This trip, Mayor Ryoichi Kabaya is to see how communities live with nuclear warships and Commander, U.S. Naval Forces Japan Rear Adm. James Kelly will be his tour guide. Kelly invited Kabaya during a meeting July 10, said CNFJ spokesman Jon Nylander.

“Adm. Kelly wishes the mayor to see for himself how communities live with nuclear warships in the vicinity and … talk to the mayors of San Diego and Coronado about various issues that concern the mayor and citizens of Yokosuka,” Nylander said Friday.

Kabaya will be in San Diego Aug. 14-18. The City of Yokosuka is paying for the trip, said Yokosuka city military base division assistant manager Masashi Suzuki.

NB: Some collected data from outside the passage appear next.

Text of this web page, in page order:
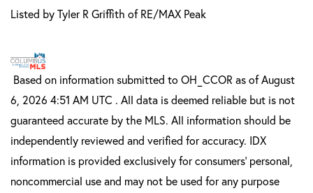
Listed by Tyler R Griffith of RE/MAX Peak
Based on information submitted to OH_CCOR as of August
6, 2026 4:51 AM UTC . All data is deemed reliable but is not
guaranteed accurate by the MLS. All information should be
independently reviewed and verified for accuracy. IDX
information is provided exclusively for consumers’ personal,
noncommercial use and may not be used for any purpose
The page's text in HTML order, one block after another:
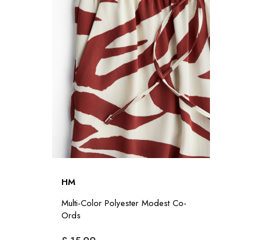
HM
Multi-Color Polyester Modest Co-
Ords
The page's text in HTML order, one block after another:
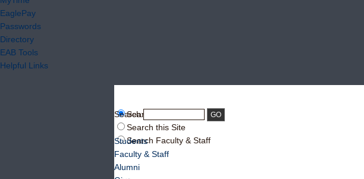
EaglePay
Passwords
Directory
EAB Tools
Helpful Links
Search UMW
Search this Site
Search Faculty & Staff
Search:
Students
Faculty & Staff
Alumni
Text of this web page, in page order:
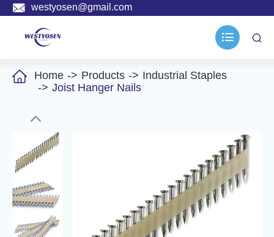
 westyosen@gmail.com
 
 Home Products
Industrial Staples
Joist Hanger Nails

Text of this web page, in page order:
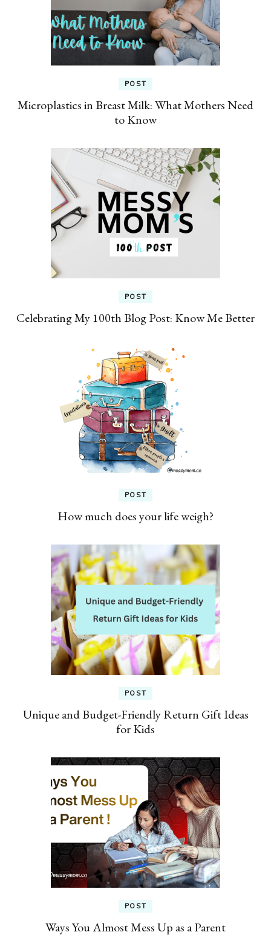
POST
Microplastics in Breast Milk: What Mothers Need
to Know
POST
Celebrating My 100th Blog Post: Know Me Better
POST
How much does your life weigh?
POST
Unique and Budget-Friendly Return Gift Ideas
for Kids
POST
Ways You Almost Mess Up as a Parent
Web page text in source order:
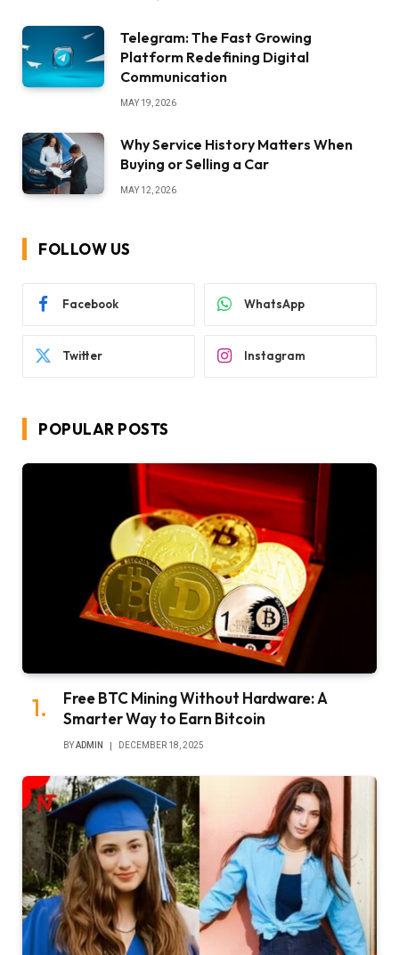
Telegram: The Fast Growing
Platform Redefining Digital
Communication
MAY 19, 2026
Why Service History Matters When
Buying or Selling a Car
MAY 12, 2026
FOLLOW US
Facebook WhatsApp
Twitter Instagram
POPULAR POSTS
Free BTC Mining Without Hardware: A
Smarter Way to Earn Bitcoin
BYADMIN DECEMBER 18, 2025
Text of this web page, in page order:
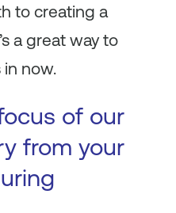
to creating a
a great way to
now.
of our
from your
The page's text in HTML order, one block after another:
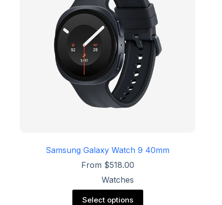
be
chosen
on
the
product
page
Samsung Galaxy Watch 9 40mm
From $518.00
Watches
Select options
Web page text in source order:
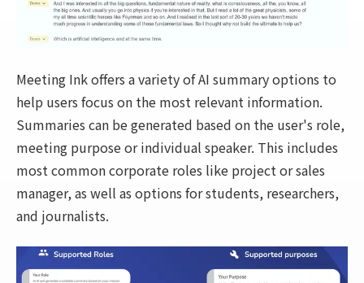
Meeting Ink offers a variety of AI summary options to
help users focus on the most relevant information.
Summaries can be generated based on the user's role,
meeting purpose or individual speaker. This includes
most common corporate roles like project or sales
manager, as well as options for students, researchers,
and journalists.
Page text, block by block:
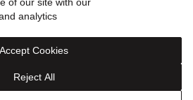
Privacy Rights
a Berkshire Hathaway Company.
analytics
Reject All
Accept Cookies
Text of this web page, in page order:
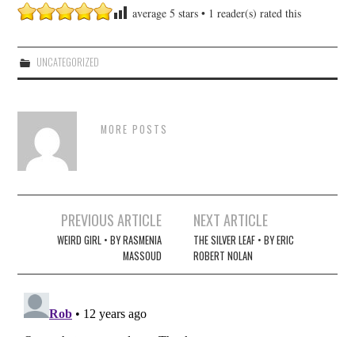
average5 stars • 1 reader(s) rated this
UNCATEGORIZED
MORE POSTS
navigation
PREVIOUS ARTICLE
WEIRD GIRL • BY RASMENIA
MASSOUD
NEXT ARTICLE
THE SILVER LEAF • BY ERIC
ROBERT NOLAN
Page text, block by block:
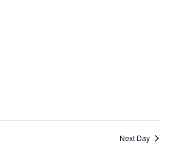
Next Day
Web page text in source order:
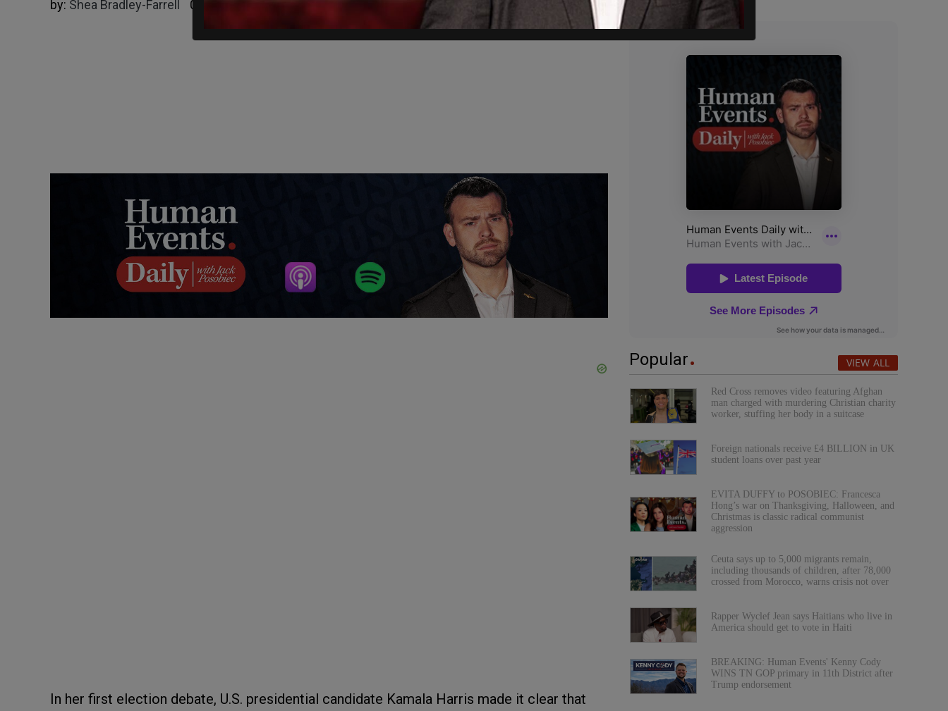
by: Shea Bradley-Farrell 09/25/2024
In her first election debate, U.S. presidential candidate Kamala Harris made it clear that
Popular VIEW ALL
Red Cross removes video featuring Afghan
man charged with murdering Christian charity
worker, stuffing her body in a suitcase
Foreign nationals receive £4 BILLION in UK
student loans over past year
EVITA DUFFY to POSOBIEC: Francesca
Hong’s war on Thanksgiving, Halloween, and
Christmas is classic radical communist
aggression
Ceuta says up to 5,000 migrants remain,
including thousands of children, after 78,000
crossed from Morocco, warns crisis not over
Rapper Wyclef Jean says Haitians who live in
America should get to vote in Haiti
BREAKING: Human Events' Kenny Cody
WINS TN GOP primary in 11th District after
Trump endorsement

No media is invited, unlike a similar San Diego tour led by the U.S. Navy for Yokosuka’s City Council members and business leaders this spring.

Hosting a nuclear-powered ship has hit Yokosuka’s hot button for years. A citizen’s group recently presented Kabaya with a 500,000-signature petition of those opposed to the George Washington’s deployment to Yokosuka. A protest drew 10,000 people to Yokosuka Naval Base gates earlier this month.

Kabaya also initially objected at the U.S. Navy’s October announcement that the George Washington would replace the USS Kitty Hawk, the Navy’s oldest conventionally powered aircraft carrier. The arguments he voiced were based on safety concerns. He visited Washington, D.C., in December, requesting a conventionally powered carrier be sent to Yokosuka.

Kabaya shifted his stance in June, calling the arrival of a nuclear-powered carrier in Yokosuka “inevitable.”

Safety measures still are an important part of the trip, said Suzuki. Kabaya plans on asking about the California cities’ safety measures, such as provisions for crisis management and notification procedures, he said.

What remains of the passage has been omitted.